> **Task directions**
Filter the entries that follow, copying every line in which the word "lionfish" appears.

(Recorded data)
Segment Open

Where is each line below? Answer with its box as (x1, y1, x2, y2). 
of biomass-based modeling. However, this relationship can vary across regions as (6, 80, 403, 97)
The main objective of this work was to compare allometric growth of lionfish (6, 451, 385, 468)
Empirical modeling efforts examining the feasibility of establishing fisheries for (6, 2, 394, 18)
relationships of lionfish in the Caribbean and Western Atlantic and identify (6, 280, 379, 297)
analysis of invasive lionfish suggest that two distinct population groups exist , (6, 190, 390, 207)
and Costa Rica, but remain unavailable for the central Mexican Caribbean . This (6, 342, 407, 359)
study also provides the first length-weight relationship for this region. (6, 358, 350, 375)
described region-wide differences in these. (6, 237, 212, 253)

Segment Closed

> **Result below**
The main objective of this work was to compare allometric growth of lionfish (6, 451, 385, 468)
relationships of lionfish in the Caribbean and Western Atlantic and identify (6, 280, 379, 297)
analysis of invasive lionfish suggest that two distinct population groups exist , (6, 190, 390, 207)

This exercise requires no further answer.